My daughter says, “I smell fall!” I tell her, “I can hear it,” curled, yellow leaves crunching under my feet.
During our two years in Florida, I missed autumn most of all. We still had summer (beautiful but long). There was spring, just more gradual and gentle than any northern spring. Our first year there we even had a winter, of sorts. But there is no autumn in Florida.
Each season has something important to say. Right now, the world is still very green, but, when the wind blows and the air suddenly fills with yellow leaves, this truth is revealed: there is no escaping death.
This is a season for dying.
It’s also my favorite season.
Maybe that’s because it tells me that death is a lie. We may imagine death as the end, but in fall we know that this dying is leading us toward a blaze of glory. In dying, we are walking toward beauty.
Our new home is beautiful. In the evenings we go for drives through a vibrant green, rumpled-quilt sort of landscape. There are creeks, tunnels formed by trees, old stone, Quaker farmhouses at every crossroads, and road signs that say, “Caution! Horses and hounds.”
We drive for the beauty, but, in honesty, we also drive to put our 3-year-old to sleep. Put him in a bed and he’ll stay awake for hours. Put him in a carseat, no matter the time of day, and he’s snoring within minutes.
A sleep-deprived preschooler isn’t my only frustration. There are also allergies. And asthma, that same nemesis that kept me bed-bound all last winter in Florida.
Nearly every breath I’ve taken in this new place has hurt. The baby doesn’t wake me up at night, but the coughing does. And I wonder, why this serpent in my Eden?
But, if death is a liar, so is trouble of every kind.
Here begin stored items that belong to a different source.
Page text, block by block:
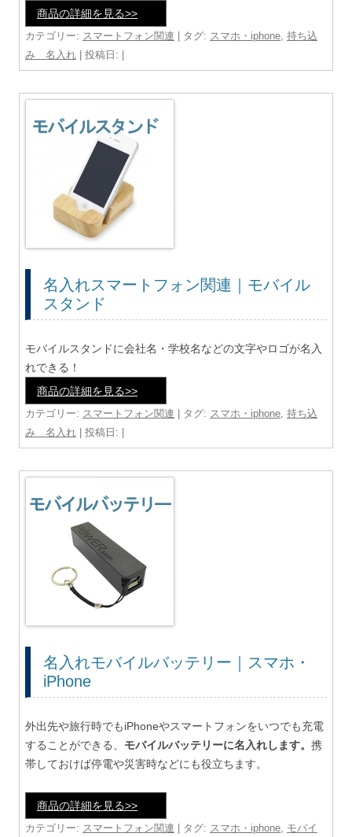
商品の詳細を見る>>
カテゴリー: スマートフォン関連 | タグ: スマホ・iphone, 持ち込
み 名入れ | 投稿日:
名入れスマートフォン関連｜モバイル
スタンド
モバイルスタンドに会社名・学校名などの文字やロゴが名入
れできる！
商品の詳細を見る>>
カテゴリー: スマートフォン関連 | タグ: スマホ・iphone 持ち込
み 名入れ | 投稿日:
名入れモバイルバッテリー｜スマホ・
iPhone
外出先や旅行時でもiPhoneやスマートフォンをいつでも充電
することができる、 モバイルバッテリーに名入れします。 携
帯しておけば停電や災害時などにも役立ちます。
商品の詳細を見る>>
カテゴリー: スマートフォン関連 | タグ: スマホ・iphone, モバイ
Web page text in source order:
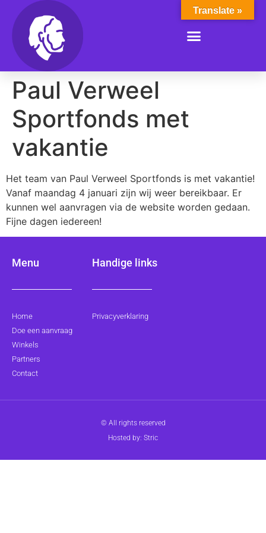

Sickness, disappointment, difficulty: they all say God is not so good.
Here is something wonderful about having walked through deserts and having enjoyed the good, green places: Paul’s words in Philippians 4 finally make some sort of sense.
“I know what it is to be in need, and I know what it is to have plenty. I have learned the secret of being content in any and every situation, whether well fed or hungry, whether living in plenty or in want. I can do all this through him who gives me strength.”
He is the secret. Our God of peace.
In the end, it doesn’t really matter if this jar of clay has failing lungs. It is Christ who lives in me. Lives!
And nothing touches me without passing through his hands.
So I can live unafraid. I can live grateful.